Stored data

++++

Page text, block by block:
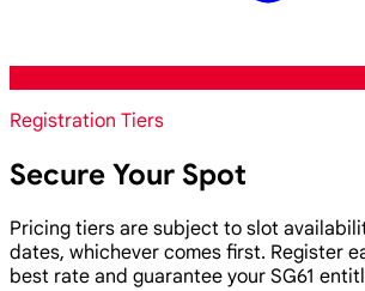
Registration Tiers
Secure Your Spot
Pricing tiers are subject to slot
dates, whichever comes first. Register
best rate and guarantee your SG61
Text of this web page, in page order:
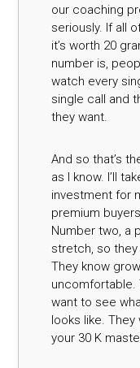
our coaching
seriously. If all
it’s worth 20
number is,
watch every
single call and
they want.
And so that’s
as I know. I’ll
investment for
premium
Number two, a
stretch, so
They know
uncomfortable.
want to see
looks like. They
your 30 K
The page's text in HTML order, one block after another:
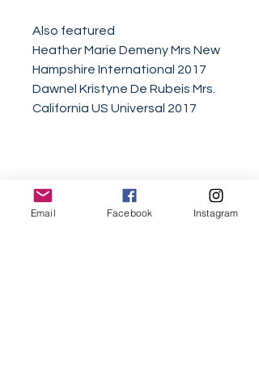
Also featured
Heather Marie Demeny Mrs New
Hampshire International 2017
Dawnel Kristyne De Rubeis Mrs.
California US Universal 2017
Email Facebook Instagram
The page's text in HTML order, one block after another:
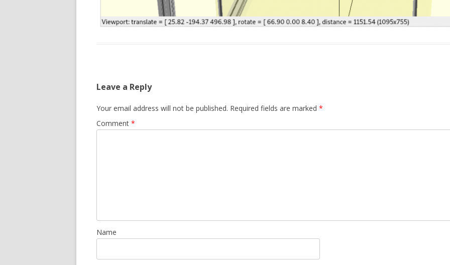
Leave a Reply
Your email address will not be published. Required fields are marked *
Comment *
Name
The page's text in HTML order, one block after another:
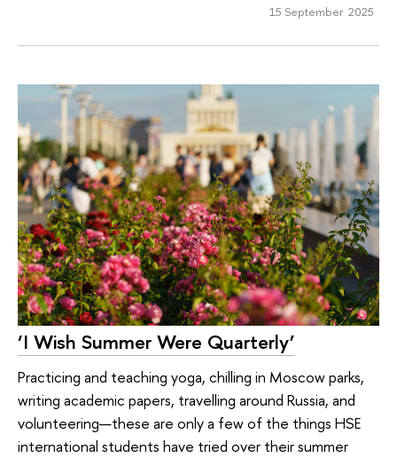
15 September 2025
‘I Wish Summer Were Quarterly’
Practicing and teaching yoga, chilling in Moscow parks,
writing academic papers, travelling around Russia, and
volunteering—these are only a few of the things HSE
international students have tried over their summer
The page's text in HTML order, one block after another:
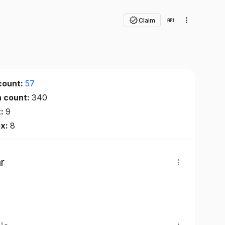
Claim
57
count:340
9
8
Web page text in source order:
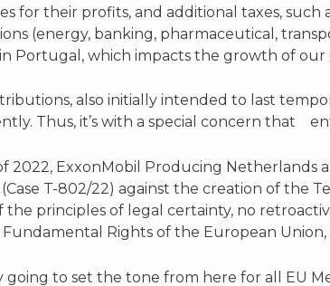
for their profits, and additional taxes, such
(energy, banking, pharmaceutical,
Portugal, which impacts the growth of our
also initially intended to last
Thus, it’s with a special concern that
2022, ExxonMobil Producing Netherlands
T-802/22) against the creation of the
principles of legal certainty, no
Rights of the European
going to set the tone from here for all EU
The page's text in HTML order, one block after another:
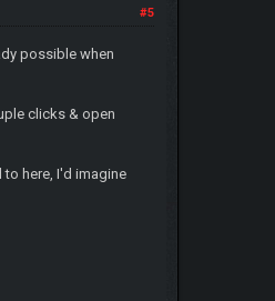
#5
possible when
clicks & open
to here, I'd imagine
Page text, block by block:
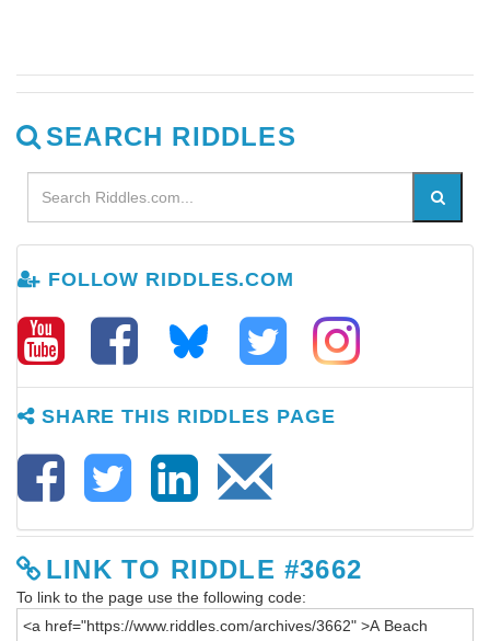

++++

Word for word, restate the records above and drop the pictures.

Page text, block by block:
Registration Tiers
Secure Your Spot
Pricing tiers are subject to slot
dates, whichever comes first. Register
best rate and guarantee your SG61
Text of this web page, in page order:
our coaching
seriously. If all
it’s worth 20
number is,
watch every
single call and
they want.
And so that’s
as I know. I’ll
investment for
premium
Number two, a
stretch, so
They know
uncomfortable.
want to see
looks like. They
your 30 K
The page's text in HTML order, one block after another:
Also featured
Heather Marie Demeny Mrs New
Hampshire International 2017
Dawnel Kristyne De Rubeis Mrs.
California US Universal 2017
Email Facebook Instagram
The page's text in HTML order, one block after another:
Leave a Reply
Your email address will not be published. Required fields are marked *
Comment *
Name
The page's text in HTML order, one block after another:
15 September 2025
‘I Wish Summer Were Quarterly’
Practicing and teaching yoga, chilling in Moscow parks,
writing academic papers, travelling around Russia, and
volunteering—these are only a few of the things HSE
international students have tried over their summer
The page's text in HTML order, one block after another:
Claim
57
count:340
9
8
Web page text in source order:
for their profits, and additional taxes, such
(energy, banking, pharmaceutical,
Portugal, which impacts the growth of our
also initially intended to last
Thus, it’s with a special concern that
2022, ExxonMobil Producing Netherlands
T-802/22) against the creation of the
principles of legal certainty, no
Rights of the European
going to set the tone from here for all EU
The page's text in HTML order, one block after another:
#5
possible when
clicks & open
to here, I'd imagine
Page text, block by block:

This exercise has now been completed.